# Old Sailor's "Rocky Whore Picture Show"



## rck70 (Mar 29, 2008)

You know your in trouble when the Mail Lady rings the door bell then run's.

It Seems that 'Old Sailor' had read about me being a slut for Rocky......

Dave I greatly appreciate the kind gesture. You actually completed my goal of 1 Humi with nothing but RP's.....Way over the top. You are truly a great BOTL:tu

Thanks a Ton!!!!

BTW Brigade.....notice the note....I have an addy....


----------



## shaggy (Dec 28, 2006)

cleanin out old stock davey????:r


nice job....enjoy brother:tu


----------



## weak_link (Jan 13, 2008)

Lookin' tasty!!

I really like those ITC 10th's as well as the Vintage Connie. Enjoy:tu


----------



## Old Sailor (Jul 27, 2006)

Trash talkin the FOG's thats what happens......beeware the rest of you newbs:r:r


----------



## ambientboy (Jun 10, 2007)

Nice smackin around right there! Have fun with the most epic RP hit I've ever seen!


----------



## Don Fernando (Jan 1, 2000)

Old Sailor said:


> Trash talkin the FOG's thats what happens......beeware the rest of you newbs:r:r


I will only fear you, if your boat sets sail to Europe. But your boat is broken, so I am safe for now.


----------



## jjirons69 (Jul 15, 2007)

You got OWNED!!!

Nice hit, Dave! I love RP, too! I could see where a bomb lile that would make a man drool!


----------



## shvictor (May 14, 2008)

That a way to smack those newbs Sailor. :r:r


----------



## freakygar (Dec 13, 2007)

LOL made me laugh out loud.

Hey Russ I think they make a cream that will make you feel a little better after what The FOG just did to ya. It's called, Cell Block #9 Soothing Cream.

OMFG you were owned!


----------



## Headcrash (Sep 7, 2006)

Wow nice hit. Enjoy those sticks!


----------



## TripleF (May 16, 2007)

WOOOOOOOOOOOOOOOOOOW DUDE

That is a suhweeeeeeeeeeeeeeeeet hit!!! :tu


----------



## shilala (Feb 1, 2008)

Nice thump on the top of the head, Dave. 
That oughta wake him up.


----------



## SmokeyJoe (Oct 3, 2006)

Excellent Rocky devastation... "Yo, Adrian!"


----------



## leasingthisspace (Jun 9, 2008)

Nice hit:tu


----------



## dustinhayden (Feb 4, 2006)

Can you say, "KABOOM"?!!!!!


----------



## Aladdin Sane (Aug 25, 2006)

Great hit Dave! :tu

Bob and Doug would be proud aye!


----------



## CBI_2 (Sep 28, 2007)

*RUSS! RUSS! Get up off the ground man! Don't let that big old gorilla do that to you! Get up Dude!

Great Hit! :tu
*


----------



## dwhitacre (Jan 2, 2008)

Nice!!!

Very Nice Indeed!!!:tu


----------



## rck70 (Mar 29, 2008)

Aladdin Sane said:


> Great hit Dave! :tu
> 
> Bob and Doug would be proud aye!


Dude....i have not seen that movie in forever...got go rent it....:tu


----------



## Aladdin Sane (Aug 25, 2006)

rck70 said:


> Dude....i have not seen that movie in forever...got go rent it....:tu


Great flick! Take off Aye? Don't forget the backbacon  :tu  :chk


----------



## SHOE (Feb 15, 2006)

The "rck" likes "Rocky"? Interesting. 

Great hit Old Sailor!!!!!


----------



## sailchaser (Jun 16, 2007)

Dave ,
Great hit on a deserving gorila,

When you build them you build them BIG!!!!


----------



## macms (Jun 17, 2007)

rck70 said:


> BTW Brigade.....notice the note....I have an addy....

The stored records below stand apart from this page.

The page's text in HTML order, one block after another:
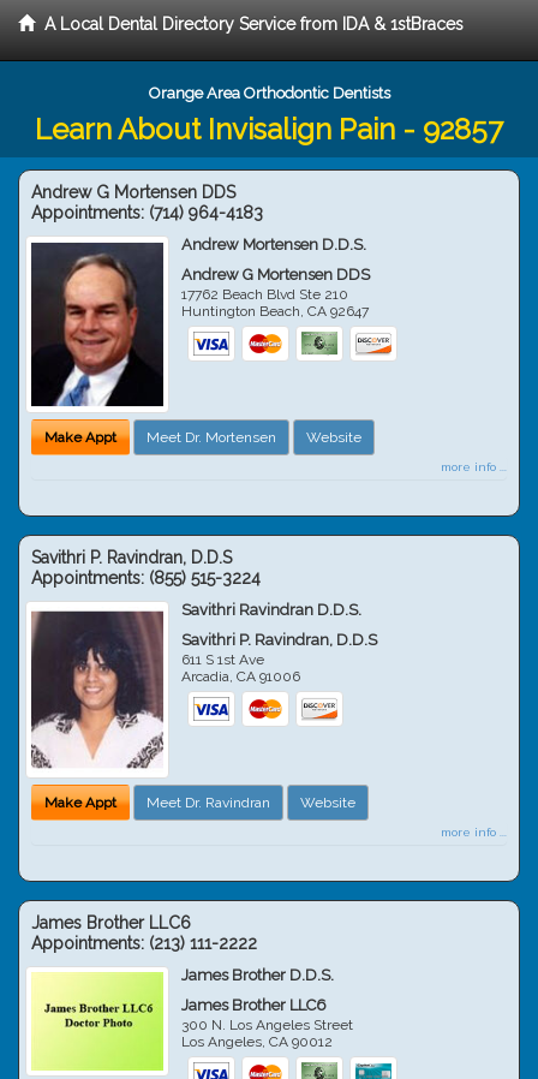
A Local Dental Directory Service from IDA & 1stBraces
Orange Area Orthodontic Dentists
Learn About Invisalign Pain - 92857
Andrew G Mortensen DDS
Appointments: (714) 964-4183
Andrew Mortensen D.D.S.
Andrew G Mortensen DDS
17762 Beach Blvd Ste 210
Huntington Beach,CA 92647
Make Appt Meet Dr. Mortensen Website
more info ...
Savithri P. Ravindran, D.D.S
Appointments: (855) 515-3224
Savithri Ravindran D.D.S.
Savithri P. Ravindran, D.D.S
611 S 1st Ave
Arcadia,CA 91006
Make Appt Meet Dr. Ravindran Website
more info ...
James Brother LLC6
Appointments: (213) 111-2222
James Brother D.D.S.
James Brother LLC6
300 N. Los Angeles Street
Los Angeles,CA 90012
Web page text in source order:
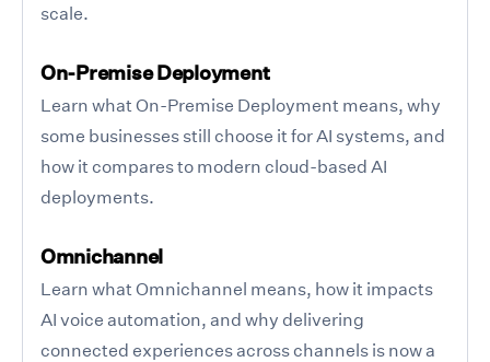
scale.
On-Premise Deployment
Learn what On-Premise Deployment means, why
some businesses still choose it for AI systems, and
how it compares to modern cloud-based AI
deployments.
Omnichannel
Learn what Omnichannel means, how it impacts
AI voice automation, and why delivering
connected experiences across channels is now a
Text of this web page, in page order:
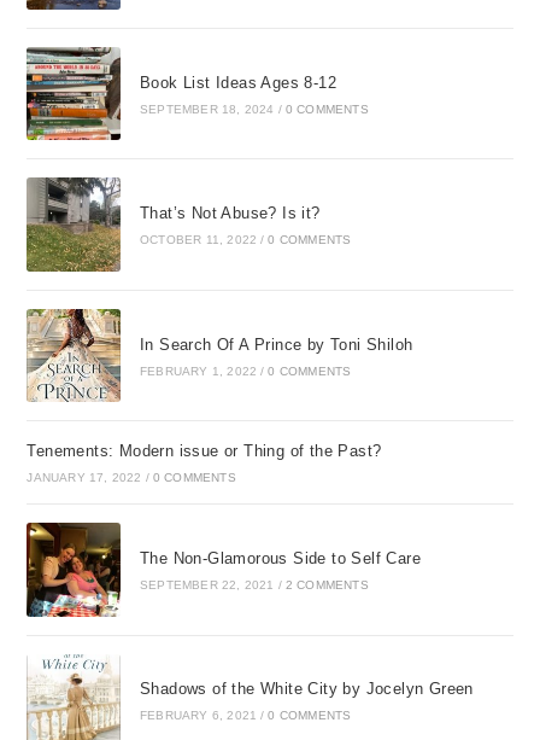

Newb's must understand you don't just saunter up the gangway and walk on board. Ya gotta ask permission or...

:r :r :r

He didn't even fire a salvo. That was just a shot across the bow. :ss

Nice one Dave. :tu


----------



## ja3480 (Nov 21, 2007)

Old Sailor got you hook line and sinker!!!! 
One hell of hit !!


----------



## tjblades (Apr 21, 2008)

Great Hit. Enjoy Russ!:tu


----------



## massphatness (Jan 4, 2008)

Rocky, Rocky, Rocky ...

Russ -- you got smacked like Apollo Creed


----------



## chippewastud79 (Sep 18, 2007)

An excellent hit there :tu

Russ, you deserve it.


----------



## Old Sailor (Jul 27, 2006)

macms said:


> Newb's must understand you don't just saunter up the gangway and walk on board. Ya gotta ask permission or...
> 
> :r :r :r
> 
> ...


the next newb is really in for a beatin :mn:mn I have all your addys newbs


----------



## Mr.Maduro (Aug 2, 2006)

Nicely done Dave.... cut off the head.....the rest will fall!! :r


----------



## ambientboy (Jun 10, 2007)

Aladdin Sane said:


> Great hit Dave! :tu
> 
> Bob and Doug would be proud aye!


"This movie was filmed in 3B...Three beers and it looks good to us!"


----------